Hormone combination therapy delivers gains for men with FSHD
Testosterone-growth hormone combo boosts strength in trial
A combined regimen of testosterone and growth hormone led to significant improvements in muscle mass, strength, and mobility in men with facioscapulohumeral muscular dystrophy (FSHD) in a clinical trial.
The Phase 1/2 STARFISH trial (NCT03123913) evaluated the combination therapy’s safety, tolerability, and potential efficacy in men with FSHD.
“We’ve never seen a therapy in FSHD deliver both real gains in strength and lasting benefit after treatment stops,” Chad Heatwole, MD, director of the University of Rochester Center for Health + Technology and lead author of the study, said in a university news story. “This hormone combination could mark the first treatment to not only slow this disease, but help patients regain function.”
The results were described in the study, “Study of Testosterone and Recombinant Human Growth Hormone in Facioscapulohumeral Muscular Dystrophy,” published in Neurology Genetics.

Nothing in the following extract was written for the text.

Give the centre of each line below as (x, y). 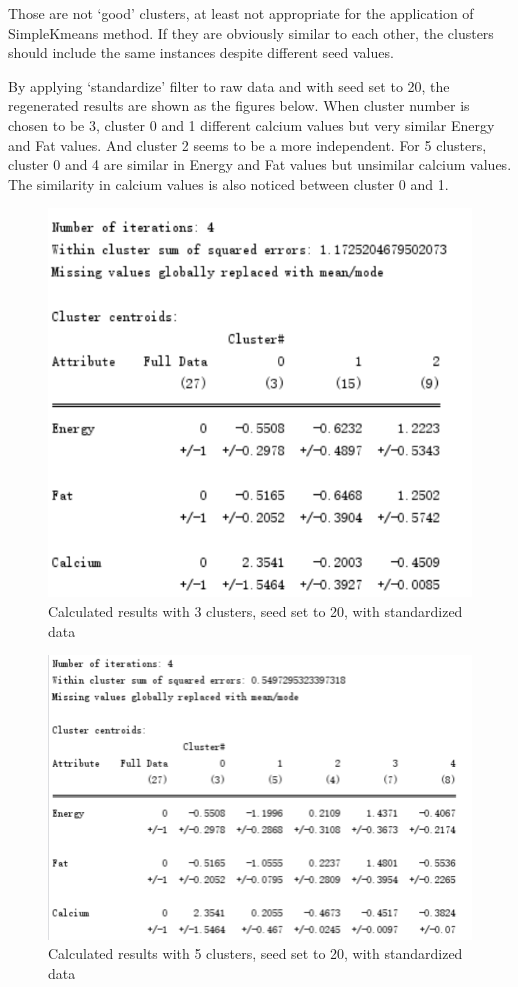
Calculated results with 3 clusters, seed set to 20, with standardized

FSHD is a form of muscular dystrophy characterized by progressive weakness of muscles of the face, shoulders, upper arms, and hips. Over time, patients may have difficulty performing everyday tasks and walking. Current treatment options intend to ease symptoms.
Testing combo in MD
Previous studies suggested that a combination therapy of testosterone and lab-made human growth hormone (HGH) may increase muscle mass and strength in healthy adult men. The STARFISH trial was the first to test the combination in muscular dystrophy patients.
The trial enrolled 20 men with FSHD who had a mean age of 41 and had been diagnosed for a mean of 10.9 years. The majority were white (95%), had a college education (65%), were employed full time (70%), and were married (55%).
They were treated daily for six months with somatropin, a lab-made form of growth hormone, given subcutaneously (under the skin) at a dose of 5 micrograms (mcg)/kg. Every two weeks, they were treated with testosterone enanthate, a form of testosterone, at 140 mg by intramuscular injection to support muscle building. During the study, the researchers tracked changes in body composition, walking ability, and overall strength.
After the six months, treatment was stopped for three months so the investigators could assess how long any benefits would last.
Of the 19 patients who completed the study, none experienced a serious adverse effect or discontinued treatment. The most common adverse event was injection site reaction (35%), followed by pain, soreness, flu-like symptoms, cough, limb swelling, increased appetite, and muscle cramps, each reported in two participants.
After six months, lean body mass had increased by 2.2 kg (about 4.8 lbs) while fat mass decreased by 1.3 kg (2.9 lbs). The distance walked by patients in six minutes increased by 37.3 meters (122.4 feet), and overall muscle strength increased by 3% over the predicted normal score for the participants’ age and size.
The FSHD Composite Outcome Measure (FSHD-COM) score, which assesses the functional impact of the disease, improved by 2.4 points. Lower extremity strength also increased significantly. Participants also reported an overall reduction in disease burden, as measured by the FSHD-Health Index.
During the three months after stopping treatment, changes in walking ability, FSHD-COM, FSHD-HI, and lower extremity strength remained significantly different compared with the study’s start.
“The outcomes of this open-label 36-week study of testosterone and rHGH in FSHD indicate that this treatment approach is safe and well tolerated over 24 weeks and is promising as a therapy to combat and reverse impaired ambulation, weakness, muscle loss, and symptomatic burden in FSHD,” the researchers wrote.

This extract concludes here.